◆ Aim of the task ◆
Within the records below, find the line with "Storyboard 3: Rosa Beetz (173, 209)" and the line with "Give the box", then reproduce exactly those two lines and all lines between them, without any picture.

[Data extracted from a collection]
=== Section Start ===
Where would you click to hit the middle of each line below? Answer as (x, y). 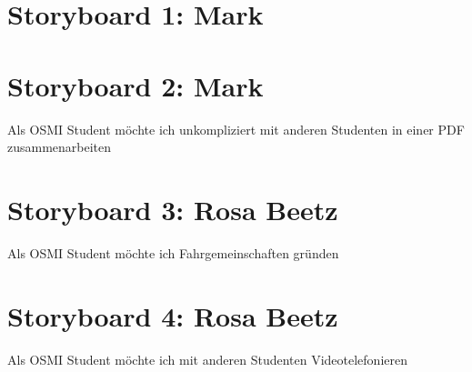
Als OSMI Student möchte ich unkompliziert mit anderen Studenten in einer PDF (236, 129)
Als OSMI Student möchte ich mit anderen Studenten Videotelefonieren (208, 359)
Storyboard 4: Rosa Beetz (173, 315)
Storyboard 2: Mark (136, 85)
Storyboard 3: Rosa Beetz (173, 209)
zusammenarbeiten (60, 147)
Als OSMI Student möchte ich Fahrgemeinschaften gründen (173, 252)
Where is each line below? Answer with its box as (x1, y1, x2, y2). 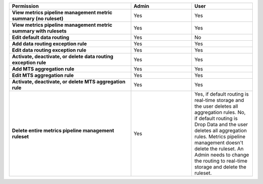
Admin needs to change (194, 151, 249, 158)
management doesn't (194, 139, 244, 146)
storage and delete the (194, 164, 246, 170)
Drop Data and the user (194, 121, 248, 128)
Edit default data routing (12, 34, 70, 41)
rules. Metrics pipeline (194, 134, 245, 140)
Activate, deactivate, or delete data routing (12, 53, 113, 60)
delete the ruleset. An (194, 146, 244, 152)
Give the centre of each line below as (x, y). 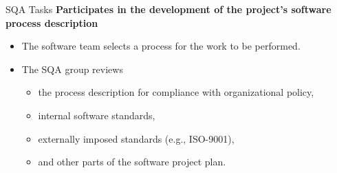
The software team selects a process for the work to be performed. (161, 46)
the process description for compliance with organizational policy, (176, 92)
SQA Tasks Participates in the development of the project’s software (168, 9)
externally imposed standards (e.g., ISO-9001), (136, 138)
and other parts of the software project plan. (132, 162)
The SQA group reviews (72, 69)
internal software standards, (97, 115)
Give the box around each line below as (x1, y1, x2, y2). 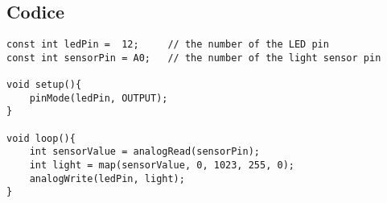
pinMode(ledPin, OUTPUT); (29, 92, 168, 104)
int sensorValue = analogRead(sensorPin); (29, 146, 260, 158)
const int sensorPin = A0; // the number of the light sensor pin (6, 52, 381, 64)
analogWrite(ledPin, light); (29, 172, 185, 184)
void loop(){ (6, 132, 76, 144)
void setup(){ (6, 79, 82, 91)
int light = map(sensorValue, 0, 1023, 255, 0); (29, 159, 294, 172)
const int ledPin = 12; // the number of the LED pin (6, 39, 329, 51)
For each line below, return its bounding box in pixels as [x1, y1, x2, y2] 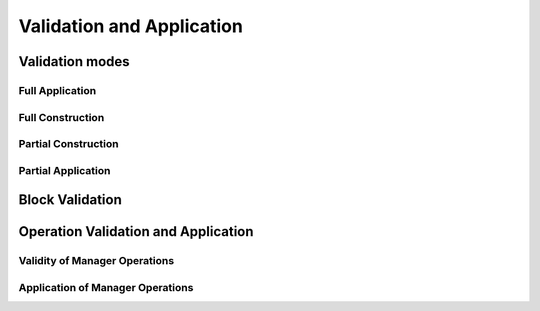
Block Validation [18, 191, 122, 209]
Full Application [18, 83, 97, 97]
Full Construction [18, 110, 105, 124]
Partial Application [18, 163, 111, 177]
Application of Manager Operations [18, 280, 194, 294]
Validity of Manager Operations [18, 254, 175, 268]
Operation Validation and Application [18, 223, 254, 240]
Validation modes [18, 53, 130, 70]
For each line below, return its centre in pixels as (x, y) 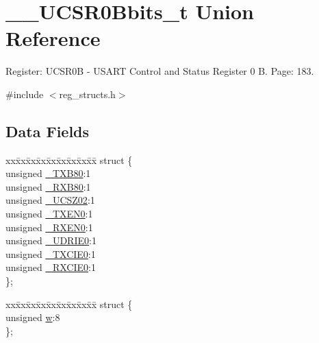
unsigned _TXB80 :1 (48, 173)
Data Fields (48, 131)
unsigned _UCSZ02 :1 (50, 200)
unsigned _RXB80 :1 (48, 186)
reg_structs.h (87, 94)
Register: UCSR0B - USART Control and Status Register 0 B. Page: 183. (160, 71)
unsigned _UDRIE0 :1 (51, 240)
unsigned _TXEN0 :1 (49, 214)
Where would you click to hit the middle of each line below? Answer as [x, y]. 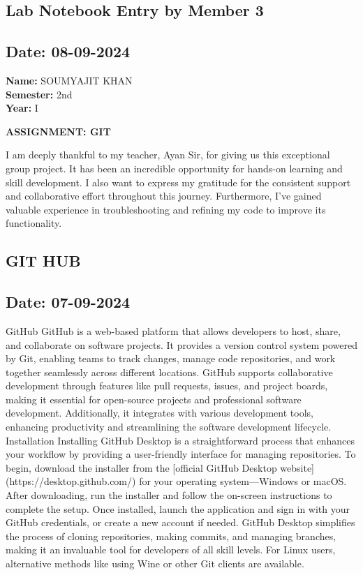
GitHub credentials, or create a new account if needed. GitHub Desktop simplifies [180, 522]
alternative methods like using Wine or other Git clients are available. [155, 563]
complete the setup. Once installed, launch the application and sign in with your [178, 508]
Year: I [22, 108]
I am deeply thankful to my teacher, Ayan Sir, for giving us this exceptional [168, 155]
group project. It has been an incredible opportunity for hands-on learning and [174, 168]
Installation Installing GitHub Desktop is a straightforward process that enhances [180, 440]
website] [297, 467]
=== Section End ===
=== Section Start ===
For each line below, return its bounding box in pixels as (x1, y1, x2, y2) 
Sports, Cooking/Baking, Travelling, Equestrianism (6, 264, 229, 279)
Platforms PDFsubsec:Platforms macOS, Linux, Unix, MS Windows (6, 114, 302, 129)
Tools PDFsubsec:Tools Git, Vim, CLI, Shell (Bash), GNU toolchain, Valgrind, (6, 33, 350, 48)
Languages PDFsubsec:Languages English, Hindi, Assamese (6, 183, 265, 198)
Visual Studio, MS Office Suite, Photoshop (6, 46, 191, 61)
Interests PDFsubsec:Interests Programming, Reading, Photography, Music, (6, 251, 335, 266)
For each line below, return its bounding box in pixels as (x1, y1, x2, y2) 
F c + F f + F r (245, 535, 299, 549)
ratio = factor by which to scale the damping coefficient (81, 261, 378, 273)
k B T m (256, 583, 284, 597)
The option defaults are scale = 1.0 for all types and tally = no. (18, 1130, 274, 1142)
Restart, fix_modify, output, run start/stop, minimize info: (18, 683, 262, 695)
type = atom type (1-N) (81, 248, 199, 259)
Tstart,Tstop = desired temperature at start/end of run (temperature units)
=== Section End ===
◆ Answer section ◆
Storyboard 3: Rosa Beetz (173, 209)
zusammenarbeiten (60, 147)
Als OSMI Student möchte ich Fahrgemeinschaften gründen (173, 252)
Where is each line below? Answer with its box as (x1, y1, x2, y2). 
Admin needs to change (194, 151, 249, 158)
management doesn't (194, 139, 244, 146)
storage and delete the (194, 164, 246, 170)
Drop Data and the user (194, 121, 248, 128)
Edit default data routing (12, 34, 70, 41)
rules. Metrics pipeline (194, 134, 245, 140)
Activate, deactivate, or delete data routing (12, 53, 113, 60)
delete the ruleset. An (194, 146, 244, 152)
Give the centre of each line below as (x, y). 
The software team selects a process for the work to be performed. (161, 46)
the process description for compliance with organizational policy, (176, 92)
SQA Tasks Participates in the development of the project’s software (168, 9)
externally imposed standards (e.g., ISO-9001), (136, 138)
and other parts of the software project plan. (132, 162)
The SQA group reviews (72, 69)
internal software standards, (97, 115)
Give the box around each line below as (x1, y1, x2, y2). 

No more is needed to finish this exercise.